Income, Profit, and Taxation

THE economic importance of alcoholic products dates to the founding of the United States.  The 1791 Whiskey Excise Tax levied a federal tax on domestic and imported alcohol and was specifically earmarked to offset a portion of the federal government’s recent assumption of debts incurred by the states during the American Revolution. This unpopular excise tax, which led to the Whiskey Rebellion, ended in 1802. However, it did not end federal excise taxes on alcohol. Today the federal government, state, and some local jurisdictions levy excise taxes on alcohol.
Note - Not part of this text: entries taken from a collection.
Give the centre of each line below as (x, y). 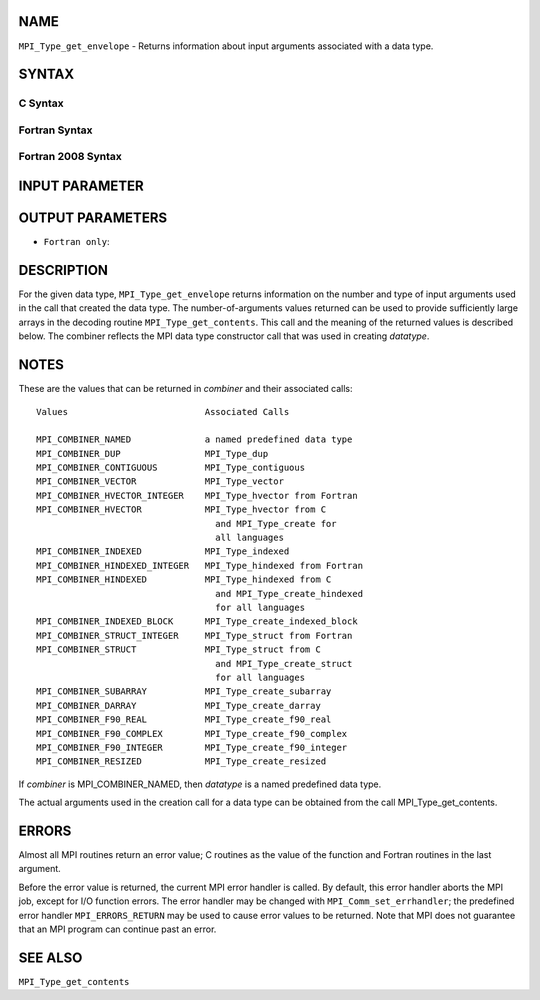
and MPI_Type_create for (276, 523)
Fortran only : (76, 242)
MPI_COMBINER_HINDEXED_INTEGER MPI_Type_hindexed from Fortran (200, 565)
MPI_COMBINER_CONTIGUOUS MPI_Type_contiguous (170, 468)
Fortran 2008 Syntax (70, 157)
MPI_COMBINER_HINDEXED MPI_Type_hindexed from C (184, 579)
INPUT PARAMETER (81, 186)
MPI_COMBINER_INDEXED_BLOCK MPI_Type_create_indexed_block (197, 621)

OUR collection contains statistical government and trade publications that enumerate the amount of taxes collected at various points in history. We also collect revenue stamps, the artifacts that indicated the proper taxes were paid. On display are pre-Prohibition federal revenue stamps, as well as a post-Prohibition State of Tennessee stamp. Also on display is a gauger’s manual and form. Gaugers were empowered to ascertain the strength and amount of alcohol subject to taxation, as well as the amount of tax owed.

EXCISE taxes are just one aspect of illustrating the economic impact of alcoholic beverages. The collection contains two 19th century ledgers, one from a brewer in Pennsylvania and one from a distiller in Nashville. These ledgers provide a glimpse into the liquor business on a micro-level with their accounts and inventory.
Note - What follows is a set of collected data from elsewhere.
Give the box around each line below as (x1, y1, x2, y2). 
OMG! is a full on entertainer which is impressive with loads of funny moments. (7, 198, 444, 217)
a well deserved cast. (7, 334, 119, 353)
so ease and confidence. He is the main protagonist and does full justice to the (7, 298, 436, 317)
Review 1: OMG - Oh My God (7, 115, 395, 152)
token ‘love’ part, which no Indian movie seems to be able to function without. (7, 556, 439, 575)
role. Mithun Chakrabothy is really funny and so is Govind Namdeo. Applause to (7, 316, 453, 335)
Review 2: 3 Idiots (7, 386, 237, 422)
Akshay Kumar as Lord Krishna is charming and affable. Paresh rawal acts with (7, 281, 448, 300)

The Civil War Tax Act of 1862 authorized a levy on businesses and occupations with annual gross receipts over $1,000.  It stipulated that these taxes were required to be paid by Special Tax stamps.  These large stamps were printed from 1873 to 1885 in booklets of ten.  They were generally printed on a different color of paper each year, though all years had the same vignette designs. 

There were 21 different types of businesses affected. Most of these stamps were remainders that were cancelled with either pie-shaped cancels or hole cancels by the Internal Revenue Service and sold in 1890 as scrap paper.  The stamps had three parts:  the stub, which was retained when the stamp was issued, the coupons (each had 12, one for each month), and the stamp itself.  Our copy is a remainder from 1878.